Although damage to these two organelles has been linked to aging, cellular senescence, and many diseases, the regulation and maintenance of these organelles has remained poorly understood. Now, researchers at Osaka University have identified a protein, HKDC1, that plays a key role in maintaining these two organelles, thereby acting to prevent cellular aging.
There was evidence that a protein called TFEB is involved in maintaining the function of both organelles, but no targets of this protein were known. By comparing all the genes of the cell that are active under particular conditions, and by using a method called chromatin immunoprecipitation, which can identify the DNA targets of proteins, the team were the first to show that the gene encoding HKDC1 is a direct target of TFEB, and that HKDC1 becomes upregulated under conditions of mitochondrial or lysosomal stress.

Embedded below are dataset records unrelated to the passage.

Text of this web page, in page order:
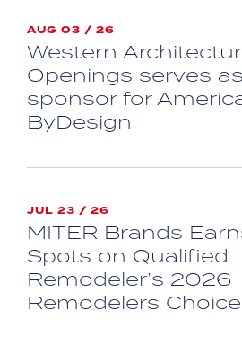
AUG 03 / 26
Western
Openings serves
sponsor for
ByDesign
JUL 23 / 26
MITER Brands
Spots on Qualified
Remodeler’s 2026
Remodelers
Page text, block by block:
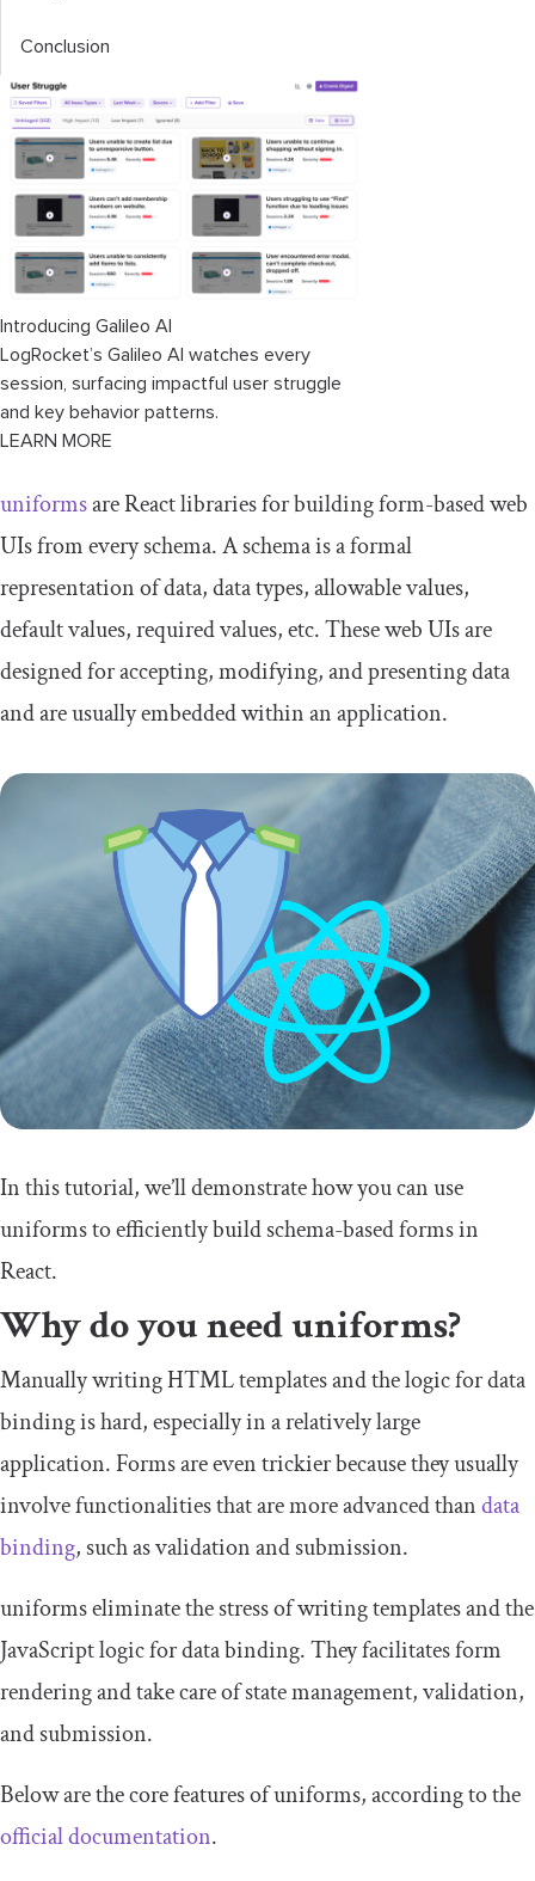
Conclusion
Introducing Galileo AI
LogRocket’s Galileo AI watches every
session, surfacing impactful user struggle
and key behavior patterns.
LEARN MORE
uniformsare React libraries for building form-based web
UIs from every schema. A schema is a formal
representation of data, data types, allowable values,
default values, required values, etc. These web UIs are
designed for accepting, modifying, and presenting data
and are usually embedded within an application.
In this tutorial, we’ll demonstrate how you can use
uniforms to efficiently build schema-based forms in
React.
Why do you need uniforms?
Manually writing HTML templates and the logic for data
binding is hard, especially in a relatively large
application. Forms are even trickier because they usually
involve functionalities that are more advanced thandata
binding, such as validation and submission.
uniforms eliminate the stress of writing templates and the
JavaScript logic for data binding. They facilitates form
rendering and take care of state management, validation,
and submission.
Below are the core features of uniforms, according to the
official documentation.
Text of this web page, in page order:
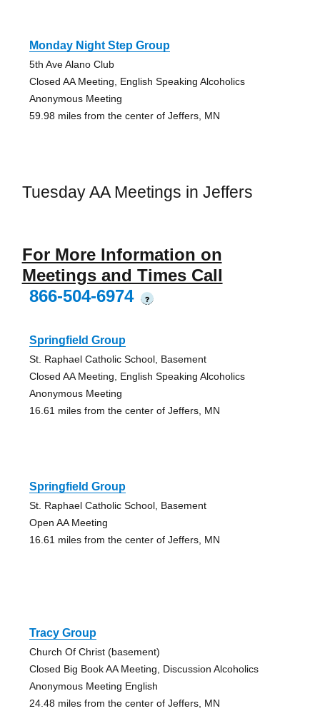
Monday Night Step Group
5th Ave Alano Club
Closed AA Meeting, English Speaking Alcoholics
Anonymous Meeting
59.98 miles from the center of Jeffers, MN
Tuesday AA Meetings in Jeffers
For More Information on
Meetings and Times Call
866-504-6974
?
Springfield Group
St. Raphael Catholic School, Basement
Closed AA Meeting, English Speaking Alcoholics
Anonymous Meeting
16.61 miles from the center of Jeffers, MN
Springfield Group
St. Raphael Catholic School, Basement
Open AA Meeting
16.61 miles from the center of Jeffers, MN
Tracy Group
Church Of Christ (basement)
Closed Big Book AA Meeting, Discussion Alcoholics
Anonymous Meeting English
24.48 miles from the center of Jeffers, MN
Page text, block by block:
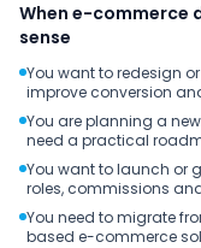
When e-commerce
sense
You want to redesign
improve conversion
You are planning a
need a practical
You want to launch or
roles, commissions
You need to migrate
based e-commerce

One way that mitochondria are protected from damage is through the process of "mitophagy," the controlled removal of damaged mitochondria. There are various mitophagy pathways, and the most well-characterized of these depends on proteins called PINK1 and Parkin.
"We observed that HKDC1 co-localizes with a protein called TOM20, which is located in the outer membrane of the mitochondria," explains lead author Mengying Cui, "and through our experiments, we found that HKDC1, and its interaction with TOM20, are critical for PINK1/Parkin-dependent mitophagy."
So, put simply, HKDC1 is brought in by TFEB to help take out the mitochondrial trash. But what about lysosomes? Well, TFEB and KHDC1 are key players here, too. Reducing HKDC1 in the cell was shown to interfere with lysosomal repair, indicating that HKDC1 and TFEB help lysosomes to recover from damage.
"HKDC1 is localized to the mitochondria, right? Well, this turns out to also be critical for the process of lysosomal repair," explains senior author Shuhei Nakamura. "You see, lysosomes and mitochondria contact each other via proteins called VDACs. Specifically, HKDC1 is responsible for interacting with the VDACs; this protein is essential for mitochondria-lysosome contact, and thus, lysosomal repair."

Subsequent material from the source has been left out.